129.  Professor Matthews gave evidence of the drawbacks of an ECS for a UK succession. At a practical level it would not be suitable to deal with the greater complexities that could arise in a UK succession than in most other Member States whose property law tended to be simpler, and where there were more often a limited number of heirs who normally acquire absolute ownership of the property they have inherited. He suggested that none but the simplest English succession could be summarised in the way contemplated by the proposal (Q 27, pp 11-12).

130.  With regard to how an ECS could be used in the UK, it is not clear whether an ECS could be used to secure the transfer of property in the UK to the heir without obtaining a grant of representation in accordance with ordinary UK procedures.
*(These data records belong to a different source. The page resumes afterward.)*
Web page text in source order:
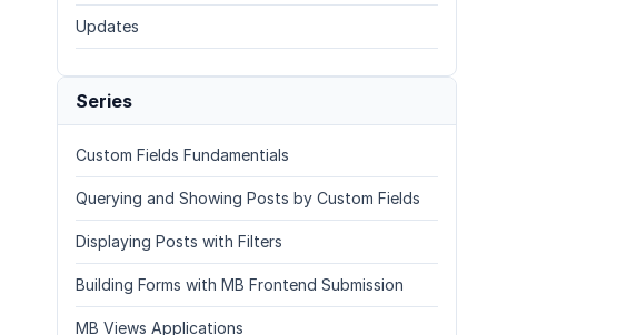
Updates
Series
Custom Fields Fundamentials
Querying and Showing Posts by Custom Fields
Displaying Posts with Filters
Building Forms with MB Frontend Submission
MB Views Applications
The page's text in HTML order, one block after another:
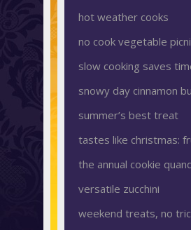
hot weather cooks
no cook vegetable
slow cooking saves
snowy day cinnamon
summer’s best treat
tastes like christmas:
the annual cookie
versatile zucchini
weekend treats, no
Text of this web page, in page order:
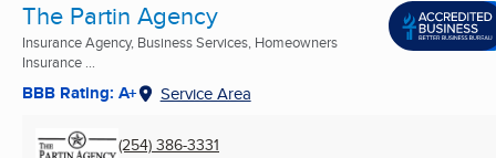
The Partin Agency
Insurance Agency, Business Services, Homeowners
Insurance ...
BBB Rating: A+ Service Area
(254) 386-3331

Richard Frimston interpreted the proposal as meaning that an ECS could be used to obtain a grant, but not to secure the release of property without one (QQ 87-89). Jonathan Faull indicated that he was consulting Commission lawyers as to this interpretation (Q 119). This is an important question because in the UK the internal procedures ensure the payment of tax. This is not the case with an ECS.

131.  The fact that, under the proposal, an ECS would have to be recognised in all Member States, would be presumed accurate and could only be rectified by the court which issued it has important consequences. It means that an inaccurate statement in an ECS issued in another Member State could be hard to correct, and in the meantime it would be necessary to proceed on the basis of the ECS until it was altered. An inaccurate statement in an ECS as to the nationality or habitual residence of the deceased would mean that effect could not be given to a choice made by a testator of the applicable law to be applied to a succession until the issuing court had been persuaded to rectify or cancel it. These problems would be exacerbated by the fact that an incorrect ECS would provide absolute protection to a third party acquiring property on the back of an ECS in the absence of knowledge of the inaccuracy.[34] This would presumably be the case even if it were subsequently rectified.
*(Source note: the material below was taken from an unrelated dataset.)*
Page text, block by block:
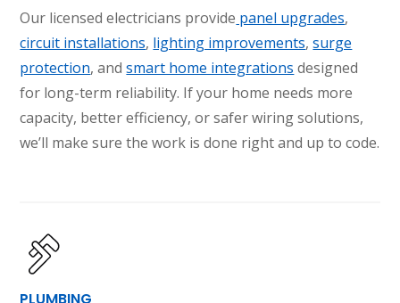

132.  Professor Matthews accepted that an ECS could be useful if its effect was to provide evidence of the matters stated in it but was not conclusive (QQ 24-27). Richard Frimston cited the example given in Box 4 as an occasion when an ECS would have enabled an English grant of probate to be obtained without difficulty (Q 87). The joint evidence of the Law Society, STEP and the Notaries Society recognised the need for the ECS to be able to accommodate the different laws of different Member States, but supported an ECS provided it were subject to local procedures in the Member State of recognition. It would not be acceptable for an ECS to be used, for example, to secure the release of money from a UK bank account without securing a grant of representation or paying taxes (p 83).
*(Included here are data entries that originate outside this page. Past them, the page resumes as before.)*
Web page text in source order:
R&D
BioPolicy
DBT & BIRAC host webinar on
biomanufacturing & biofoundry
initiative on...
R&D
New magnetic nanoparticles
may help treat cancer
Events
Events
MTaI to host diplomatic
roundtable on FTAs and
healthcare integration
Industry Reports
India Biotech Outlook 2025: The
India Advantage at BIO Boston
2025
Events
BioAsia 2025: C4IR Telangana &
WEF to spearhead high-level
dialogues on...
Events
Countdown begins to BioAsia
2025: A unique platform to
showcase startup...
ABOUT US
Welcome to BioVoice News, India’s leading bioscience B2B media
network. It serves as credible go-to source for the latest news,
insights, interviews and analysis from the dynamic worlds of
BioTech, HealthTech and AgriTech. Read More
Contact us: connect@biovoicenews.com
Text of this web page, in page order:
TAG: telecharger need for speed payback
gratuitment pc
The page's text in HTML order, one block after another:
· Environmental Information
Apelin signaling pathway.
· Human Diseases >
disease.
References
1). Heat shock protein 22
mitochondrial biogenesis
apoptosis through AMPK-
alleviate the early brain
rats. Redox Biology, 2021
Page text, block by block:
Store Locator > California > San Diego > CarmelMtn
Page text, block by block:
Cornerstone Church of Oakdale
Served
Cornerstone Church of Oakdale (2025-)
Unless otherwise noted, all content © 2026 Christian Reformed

133.  Jonathan Faull emphasised that an ECS would reflect a genuine understanding of the situation by the court issuing it and could be changed if that proved incorrect. He regarded it as sensible for any error to be corrected at source (QQ 120-121).

134.  The Government evidence was that they were still considering the provisions on the ECS, as they appeared particularly obscurely drafted. It was important that the ECS should not by-pass the existing system in the UK for administering succession and collection of tax (Q 163).

135.  We do not support an ECS which overrides national law and practice as a consequence of being automatically recognised in every Member State and treated as conclusive of the matters stated in it. We can, however, see advantages in an ECS which facilitates the operation of national procedures by providing non-conclusive evidence of the salient aspects of a succession.